There is something about being told how to enjoy yourself that counter-productively sucks the joy from any activity, and this is a creeping phenomenon around major sporting events as over-eager governing bodies pump out focus-grouped dirge that they know cannot fail to be a commercial success because of it's expensively-acquired, sponsor-laden cachet.

Which brings us to the official World Cup song - video below - released on Friday morning to an expectant audience of, well, not many.

Performing the official World Cup song is great for any artist because you are paid well, flown into perform at the planet's biggest sporting event and you know that the song itself will blare from the speakers of every stadium and be smeared across televisual advertising space for a concentrated 30-day period of hyper-saturation. It is a song that people will have to listen to even if they don't want to, an audio torture device produced by Diplo.

The LA-based Diplo is a well-known producer, though his role may as well be renamed 'beep provider' on the evidence of most of his tracks, given his main contribution seems to be injecting random noises that you might otherwise expect to hear from an old computer.
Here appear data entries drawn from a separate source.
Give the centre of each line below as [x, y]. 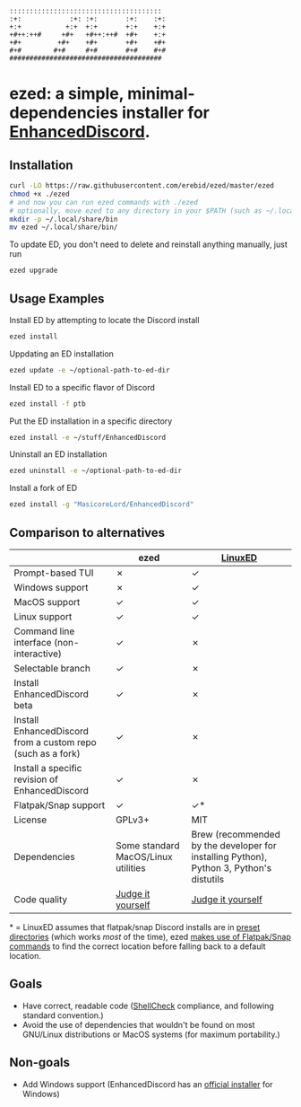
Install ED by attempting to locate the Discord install [104, 320]
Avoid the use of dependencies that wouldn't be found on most [138, 1024]
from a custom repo [55, 742]
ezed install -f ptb [48, 404]
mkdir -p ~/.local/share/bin [64, 219]
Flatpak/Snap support [60, 805]
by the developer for [234, 845]
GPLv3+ [132, 820]
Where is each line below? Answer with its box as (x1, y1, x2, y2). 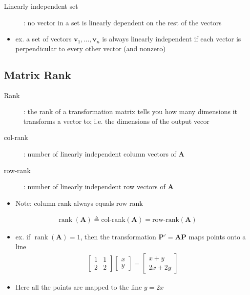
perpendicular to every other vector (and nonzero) (15, 43, 166, 53)
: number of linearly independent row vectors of (23, 181, 166, 192)
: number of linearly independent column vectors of (23, 148, 176, 158)
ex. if (15, 232, 31, 242)
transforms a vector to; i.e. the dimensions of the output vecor (23, 116, 209, 126)
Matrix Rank (4, 67, 71, 82)
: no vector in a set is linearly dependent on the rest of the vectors (23, 17, 222, 27)
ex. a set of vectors (15, 34, 72, 44)
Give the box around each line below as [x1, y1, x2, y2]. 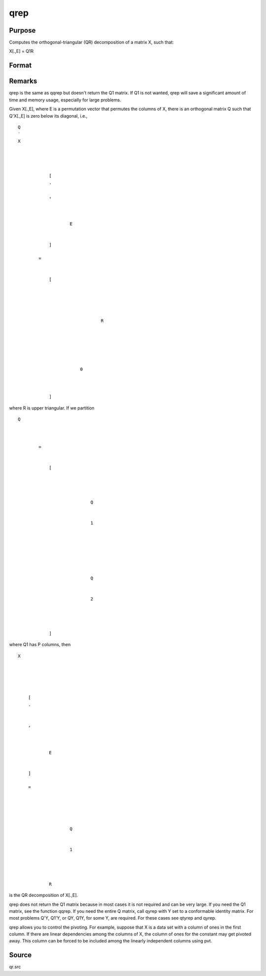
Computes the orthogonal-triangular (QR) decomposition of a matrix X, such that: [9, 40, 174, 45]
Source [9, 951, 32, 959]
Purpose [9, 26, 36, 35]
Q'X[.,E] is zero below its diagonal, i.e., [9, 113, 88, 119]
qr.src [9, 964, 21, 970]
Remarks [9, 77, 37, 85]
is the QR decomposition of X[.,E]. [9, 892, 78, 898]
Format [9, 61, 32, 70]
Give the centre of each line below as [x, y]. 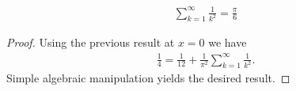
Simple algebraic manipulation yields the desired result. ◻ [148, 78]
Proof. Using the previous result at [91, 42]
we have [228, 42]
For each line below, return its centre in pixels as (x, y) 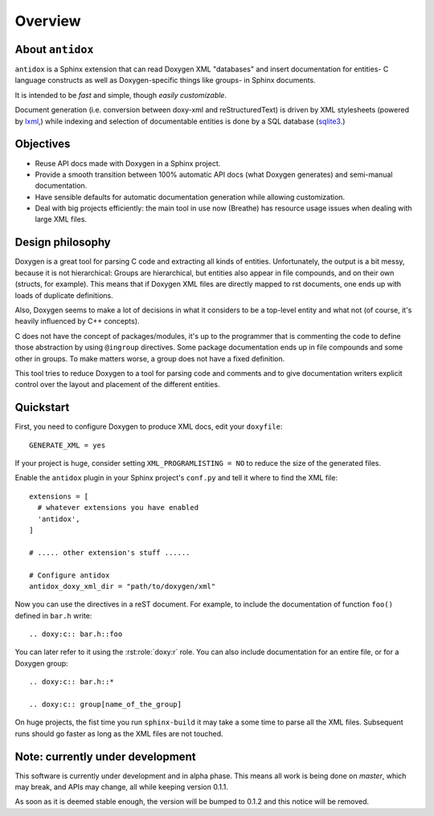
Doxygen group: (41, 663)
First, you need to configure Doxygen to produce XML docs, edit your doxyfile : (149, 426)
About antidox (54, 49)
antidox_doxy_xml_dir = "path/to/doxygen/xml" (123, 586)
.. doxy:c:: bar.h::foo (76, 634)
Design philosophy (63, 242)
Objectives (43, 144)
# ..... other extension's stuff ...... (110, 553)
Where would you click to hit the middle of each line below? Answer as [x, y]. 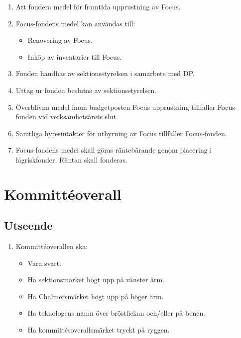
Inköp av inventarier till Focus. [75, 56]
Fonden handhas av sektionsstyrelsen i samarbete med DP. [105, 73]
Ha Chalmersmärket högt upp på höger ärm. [96, 296]
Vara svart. [45, 263]
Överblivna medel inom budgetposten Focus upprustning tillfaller [116, 107]
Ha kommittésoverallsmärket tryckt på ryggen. [99, 330]
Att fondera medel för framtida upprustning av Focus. [98, 6]
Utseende [28, 225]
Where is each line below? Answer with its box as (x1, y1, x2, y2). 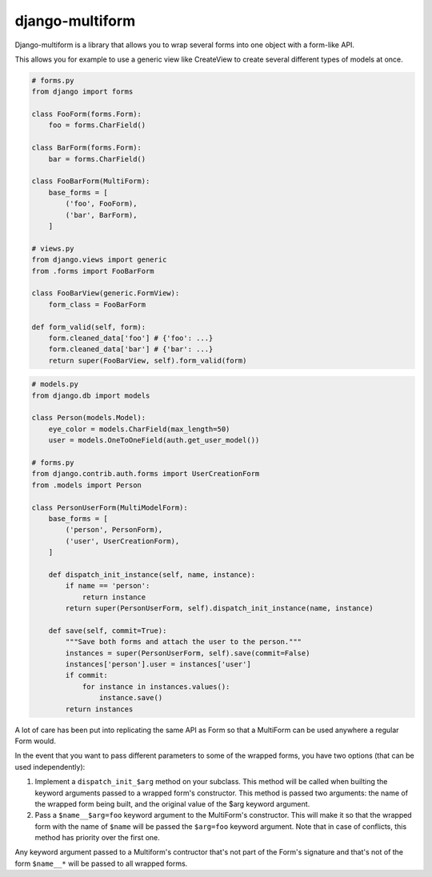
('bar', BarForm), (65, 210, 138, 219)
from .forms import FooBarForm (31, 266, 155, 275)
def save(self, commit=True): (48, 626, 167, 635)
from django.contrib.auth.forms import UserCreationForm (31, 469, 260, 479)
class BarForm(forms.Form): (31, 143, 142, 152)
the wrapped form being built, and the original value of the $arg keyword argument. (34, 799, 310, 808)
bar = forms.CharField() (48, 154, 146, 163)
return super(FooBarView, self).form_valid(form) (48, 356, 247, 365)
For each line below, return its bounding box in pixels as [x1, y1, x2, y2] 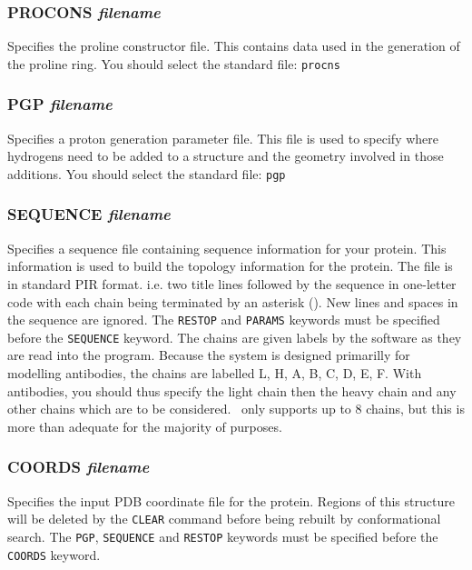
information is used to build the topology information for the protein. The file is [7, 256, 453, 275]
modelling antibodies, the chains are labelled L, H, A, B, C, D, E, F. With [7, 364, 422, 383]
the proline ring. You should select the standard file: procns [7, 54, 340, 73]
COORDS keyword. [7, 545, 101, 564]
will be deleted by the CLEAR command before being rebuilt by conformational [7, 509, 441, 528]
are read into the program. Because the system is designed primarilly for [7, 345, 410, 365]
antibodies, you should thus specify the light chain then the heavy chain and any [7, 381, 457, 400]
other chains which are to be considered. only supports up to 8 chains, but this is [7, 399, 465, 418]
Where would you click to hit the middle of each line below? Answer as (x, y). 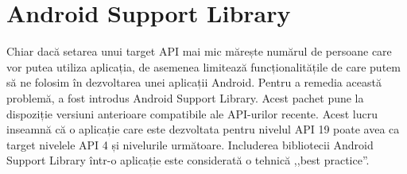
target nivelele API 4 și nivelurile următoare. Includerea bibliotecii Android (190, 144)
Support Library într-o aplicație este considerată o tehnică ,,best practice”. (188, 160)
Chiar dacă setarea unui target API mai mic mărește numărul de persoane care (199, 51)
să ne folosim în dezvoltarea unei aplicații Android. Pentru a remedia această (194, 82)
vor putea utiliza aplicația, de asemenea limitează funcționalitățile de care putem (203, 66)
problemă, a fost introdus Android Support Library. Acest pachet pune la (185, 97)
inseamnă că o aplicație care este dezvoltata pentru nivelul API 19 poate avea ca (203, 129)
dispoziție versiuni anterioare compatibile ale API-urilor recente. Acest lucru (192, 113)
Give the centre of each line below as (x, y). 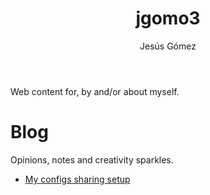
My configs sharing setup (77, 179)
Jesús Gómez (168, 46)
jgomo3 (168, 18)
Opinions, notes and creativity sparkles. (92, 159)
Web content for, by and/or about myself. (95, 91)
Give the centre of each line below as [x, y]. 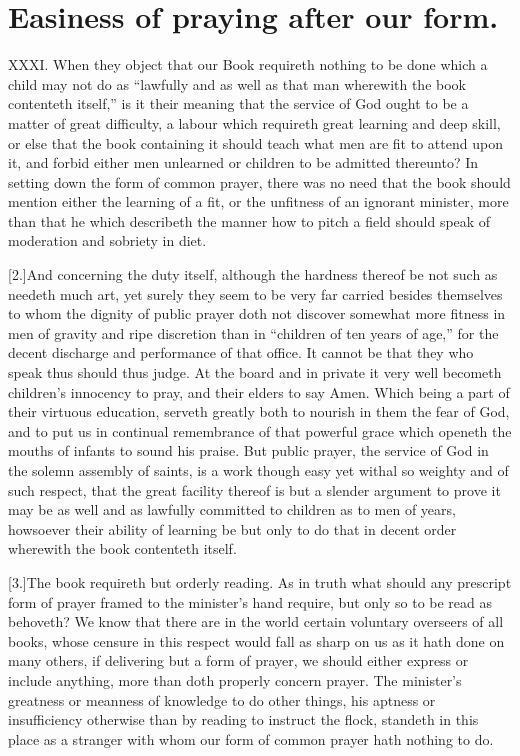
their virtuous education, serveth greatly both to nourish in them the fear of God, [259, 411]
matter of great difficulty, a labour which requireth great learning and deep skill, [254, 122]
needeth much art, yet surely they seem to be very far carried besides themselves [255, 293]
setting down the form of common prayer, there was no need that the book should [259, 181]
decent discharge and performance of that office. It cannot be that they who [241, 352]
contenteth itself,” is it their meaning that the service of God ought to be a [238, 103]
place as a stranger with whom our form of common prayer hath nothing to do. [251, 738]
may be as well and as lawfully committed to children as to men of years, [232, 509]
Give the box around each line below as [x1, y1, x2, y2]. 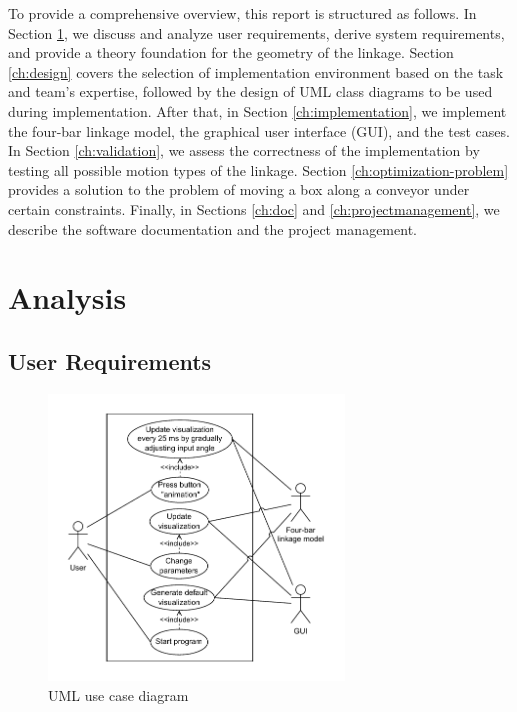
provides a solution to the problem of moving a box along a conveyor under [8, 179, 470, 200]
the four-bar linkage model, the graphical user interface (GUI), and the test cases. [8, 120, 510, 141]
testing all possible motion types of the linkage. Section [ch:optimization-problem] [8, 159, 509, 180]
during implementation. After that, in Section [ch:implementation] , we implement [8, 100, 507, 121]
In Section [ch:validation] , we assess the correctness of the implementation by [8, 140, 480, 161]
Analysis [8, 277, 127, 318]
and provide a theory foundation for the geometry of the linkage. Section [8, 42, 454, 63]
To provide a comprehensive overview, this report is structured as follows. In [8, 3, 477, 23]
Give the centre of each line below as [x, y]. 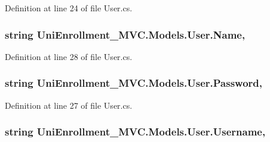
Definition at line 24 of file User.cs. [69, 8]
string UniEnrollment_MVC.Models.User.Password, [134, 83]
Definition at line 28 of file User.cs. [69, 56]
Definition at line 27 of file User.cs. [69, 105]
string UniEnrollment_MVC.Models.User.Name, [125, 34]
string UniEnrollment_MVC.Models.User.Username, [135, 132]
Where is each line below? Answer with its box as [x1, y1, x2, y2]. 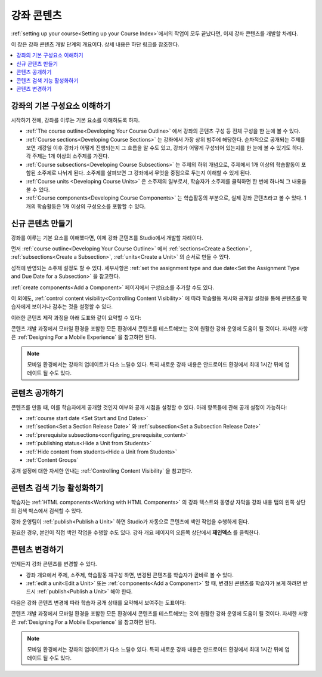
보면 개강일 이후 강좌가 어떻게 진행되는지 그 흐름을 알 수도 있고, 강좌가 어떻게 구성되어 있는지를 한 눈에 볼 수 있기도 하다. [26, 144, 304, 151]
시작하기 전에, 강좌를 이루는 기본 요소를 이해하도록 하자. [11, 117, 140, 124]
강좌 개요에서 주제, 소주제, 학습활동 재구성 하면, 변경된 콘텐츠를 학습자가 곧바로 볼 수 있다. [26, 571, 234, 578]
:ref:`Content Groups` [26, 456, 79, 463]
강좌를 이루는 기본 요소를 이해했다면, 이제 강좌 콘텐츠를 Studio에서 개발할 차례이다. [11, 234, 203, 241]
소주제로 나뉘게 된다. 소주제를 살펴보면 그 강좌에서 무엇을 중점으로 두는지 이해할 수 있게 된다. [36, 169, 252, 176]
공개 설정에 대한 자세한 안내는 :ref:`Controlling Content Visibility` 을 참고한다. [11, 467, 193, 474]
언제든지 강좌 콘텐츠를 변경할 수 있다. [11, 560, 97, 568]
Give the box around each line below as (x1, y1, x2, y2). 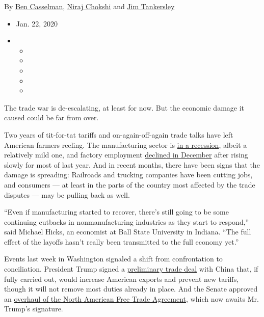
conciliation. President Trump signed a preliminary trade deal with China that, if (4, 263, 258, 274)
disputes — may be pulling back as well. (4, 189, 130, 200)
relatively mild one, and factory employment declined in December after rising (4, 149, 248, 160)
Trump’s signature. (4, 303, 63, 314)
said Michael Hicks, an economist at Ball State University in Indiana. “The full (4, 226, 251, 237)
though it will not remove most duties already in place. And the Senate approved (4, 283, 258, 294)
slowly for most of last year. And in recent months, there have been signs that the (4, 159, 260, 170)
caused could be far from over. (4, 112, 99, 123)
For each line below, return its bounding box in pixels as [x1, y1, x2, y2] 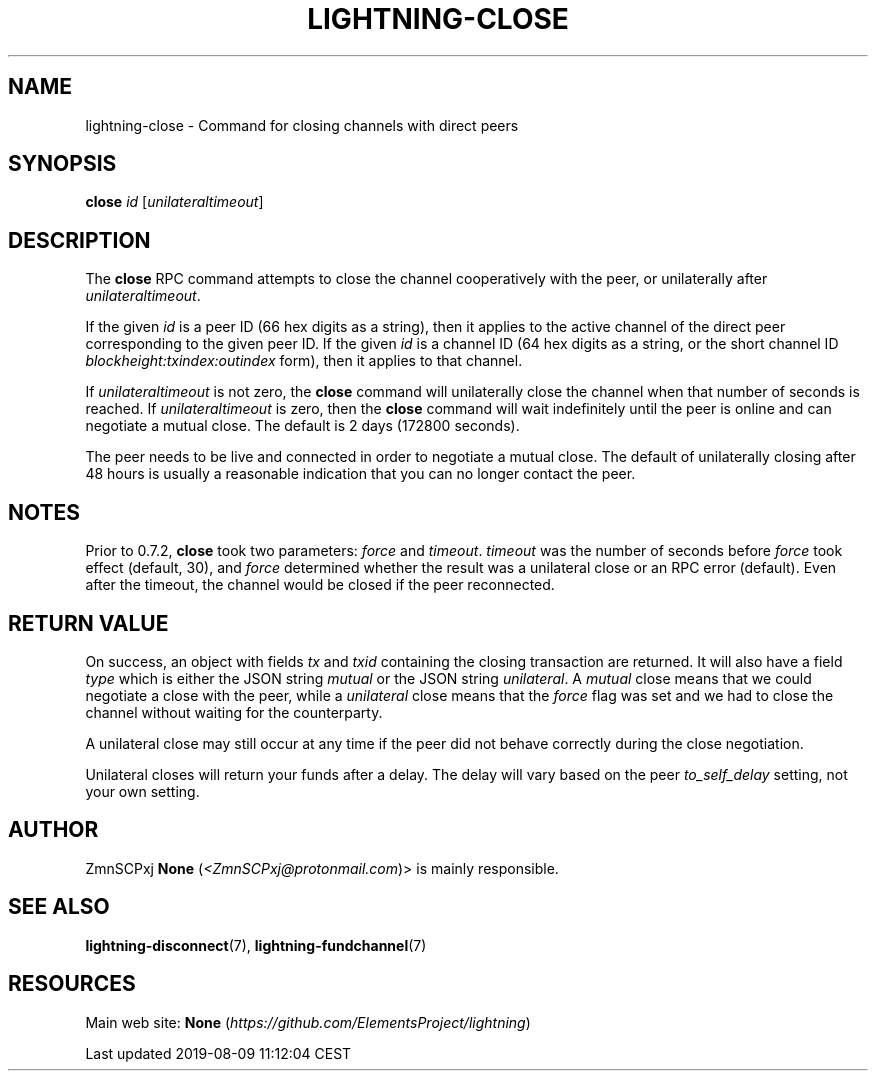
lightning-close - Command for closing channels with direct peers [85, 116, 519, 134]
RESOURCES [8, 971, 136, 997]
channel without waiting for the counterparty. [85, 703, 383, 721]
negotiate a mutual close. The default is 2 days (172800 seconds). [85, 417, 520, 435]
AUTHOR [8, 817, 99, 843]
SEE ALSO [8, 894, 110, 920]
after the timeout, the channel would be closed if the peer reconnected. [85, 576, 555, 594]
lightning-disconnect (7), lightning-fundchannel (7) [85, 936, 427, 954]
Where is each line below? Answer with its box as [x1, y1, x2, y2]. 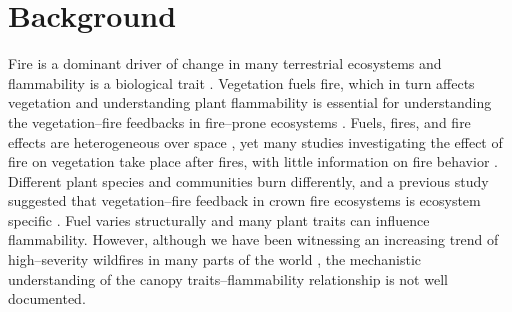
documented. [8, 288, 86, 309]
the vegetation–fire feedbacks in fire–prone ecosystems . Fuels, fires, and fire [8, 111, 471, 132]
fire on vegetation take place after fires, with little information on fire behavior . [8, 151, 498, 172]
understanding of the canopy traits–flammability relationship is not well [8, 268, 448, 289]
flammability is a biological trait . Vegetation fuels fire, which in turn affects [8, 72, 475, 93]
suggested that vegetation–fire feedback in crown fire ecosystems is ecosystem [8, 190, 481, 211]
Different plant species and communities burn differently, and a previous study [8, 170, 489, 191]
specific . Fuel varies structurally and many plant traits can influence [8, 209, 430, 230]
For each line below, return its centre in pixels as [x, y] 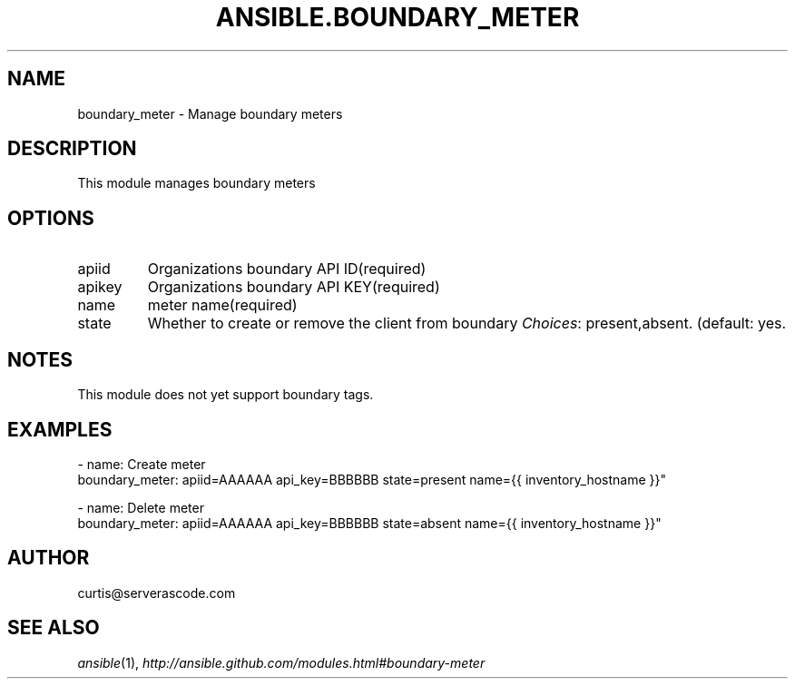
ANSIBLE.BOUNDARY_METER [397, 17]
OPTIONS [51, 218]
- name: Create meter [142, 464]
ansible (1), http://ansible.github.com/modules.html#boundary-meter [281, 662]
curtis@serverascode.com [157, 593]
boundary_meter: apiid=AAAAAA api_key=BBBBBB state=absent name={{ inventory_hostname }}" [369, 523]
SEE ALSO [54, 628]
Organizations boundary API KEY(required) [294, 287]
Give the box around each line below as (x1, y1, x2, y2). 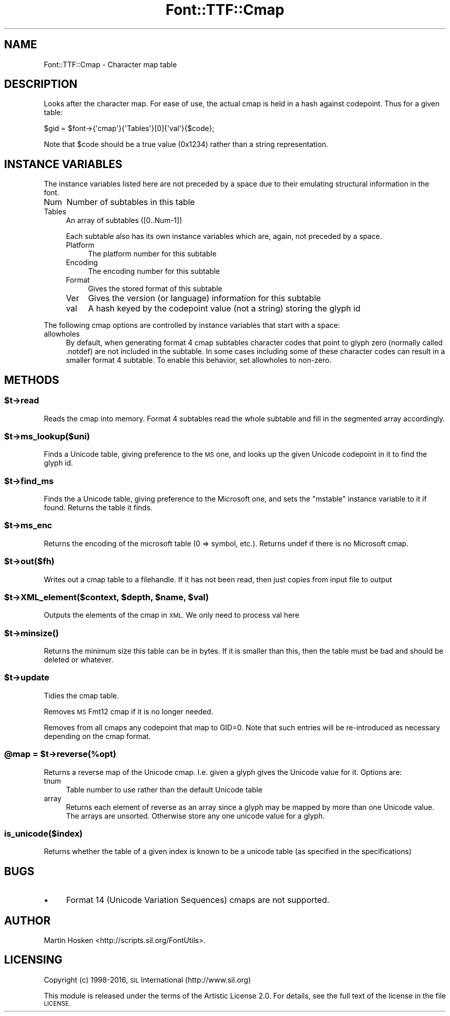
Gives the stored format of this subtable (88, 284, 222, 293)
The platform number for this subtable (88, 249, 217, 258)
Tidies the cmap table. (44, 691, 119, 700)
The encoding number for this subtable (88, 267, 220, 276)
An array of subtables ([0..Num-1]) (66, 216, 182, 225)
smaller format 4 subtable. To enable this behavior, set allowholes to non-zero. (66, 356, 332, 365)
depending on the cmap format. (44, 731, 151, 741)
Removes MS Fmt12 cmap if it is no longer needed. (44, 707, 213, 716)
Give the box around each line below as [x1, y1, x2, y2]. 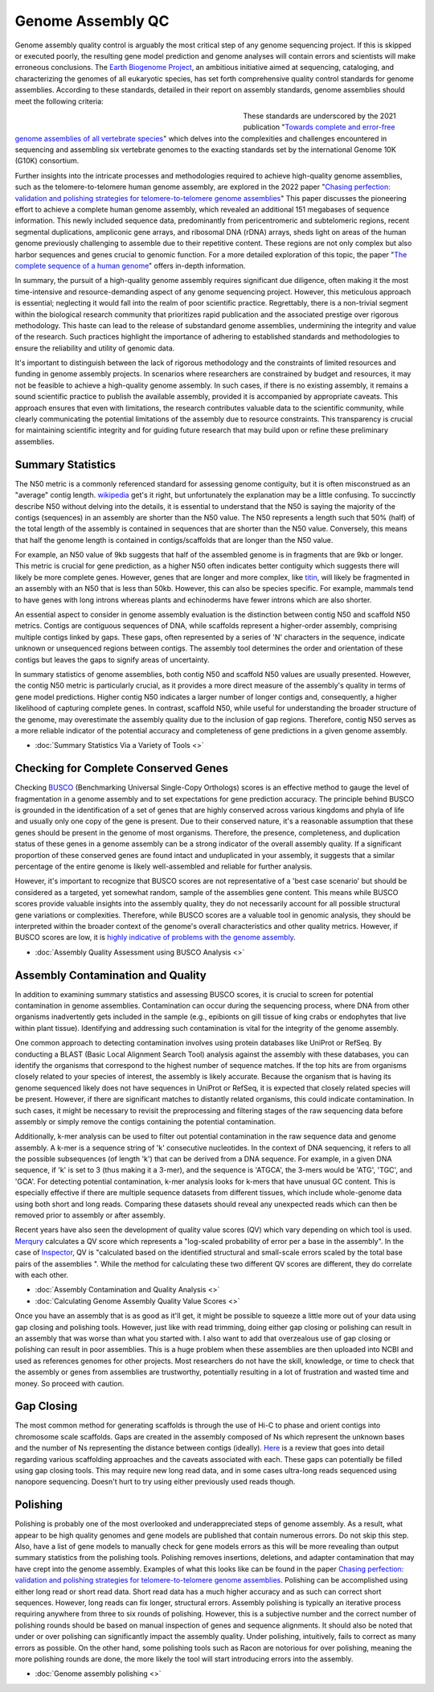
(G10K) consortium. [14, 156, 80, 166]
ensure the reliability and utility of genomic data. [14, 343, 175, 353]
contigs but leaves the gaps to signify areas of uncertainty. [14, 655, 210, 664]
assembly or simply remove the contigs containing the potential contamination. [14, 1116, 276, 1126]
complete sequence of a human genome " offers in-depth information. [14, 261, 246, 270]
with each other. [14, 1270, 68, 1279]
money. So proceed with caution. [14, 1378, 125, 1388]
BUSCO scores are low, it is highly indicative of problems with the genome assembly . [14, 933, 297, 943]

Diplo is given Latin sensation Nicky Jam, 1990s TV star Will Smith and Kosovo Albanian singer and songwriter Era Istrefi as his tools to make a memorable song but completely fails, instead leaving us with a confused execution of an idea that was never clear.

Will Smith is apparently still a thing

First impressions are that it has everything you'd expect from a heavily-sanitised corporate creation masquerading as vaguely-relevant musical product.

There is a generic pumping beat overladen by the suggestion of crowds cheering. It is as if human beings - or as Fifa knows them, customers - are being sub-consciously informed that they are expected to like this tune like all the other normal people - "can you not hear the synthetic joy? Are you not entertained?"

It is the epitome of a try-hard creation that lacks much of what makes music great - inspiration and raw emotion - and lays on thick the things that we couldn't care less about - meaningless, directionless lyrics and a tiresome wailing from Istrefi, whose songwriting talent has clearly not been drawn on for this tragic effort.

Perhaps there should be no surprise, after all it takes only a quick glance at the list of previous official World Cup™ anthems and there is only one that was passable. The others were so forgettable that they have already been, well, forgotten. Paint-by-numbers manufactured fun that will pollute the airwaves all summer, filling time that could have been dedicated to a musical creation of some originality or care, this latest creation is destined to be consigned to the waste bin of World Cup history.

"One life, give it up cos you've got one life" is the lyric that pops out the most purely on the basis of repetition, purely on the basis of repetition, purely on the basis of repetition. And as you've just discovered on a micro level, repetition of something banal doesn't make it any better.

The formulaic addition of what can only be described as 'Pitbull trumpets' probably could have been predicted but it doesn't make them any more forgivable. As with everything related to this song, they come across as artificial and eminently dislikeable.

Great World Cup songs - and there have been many - are rarely the Fifa-approved cheesefest and usually come out of left-field. This one's driving straight at you down the middle of the road, and if you haven't been flattened by its hyperactive, beat-laden squeal already, then around 45 days of hearing it continuously should do the trick.